Aw, this was a really great post. In theory Id like to write like this also – taking time and real effort to make a good article.
Many thanks for the article, Keep up the good work and thank you again.
You have noted very interesting points ! ps decent site.

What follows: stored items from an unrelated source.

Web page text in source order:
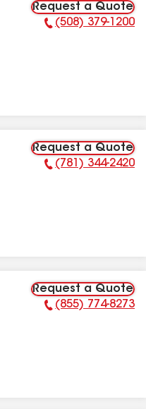
Request a Quote
Phone Number:
(508) 379-1200
Request a Quote
Phone Number:
(781) 344-2420
Request a Quote
Phone Number:
(855) 774-8273
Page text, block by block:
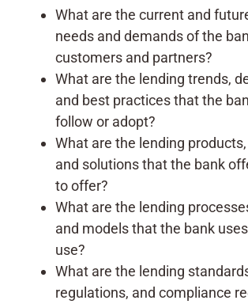
What are the current and
needs and demands of the
customers and partners?
What are the lending trends,
and best practices that the
follow or adopt?
What are the lending
and solutions that the bank
to offer?
What are the lending
and models that the bank
use?
What are the lending
regulations, and compliance

Thanks a lot for the explanation, i got things cleared very much.
Keep up the good effort, your really helping lot of people by sharing your knowledge
please give me the content. the step of this paper is not clearly , for example, we can saw any figures. at the location 1. Tokenize text. the following text is ………………………。can you send me a clearly text. thans
Not able to understand your point.
Thanks for the useful post! I wouldnt have discovered this otherwise!
Wow, awesome blog structure! How long have you been blogging for? you made blogging look easy. The entire glance of your website is magnificent, as neatly as the content!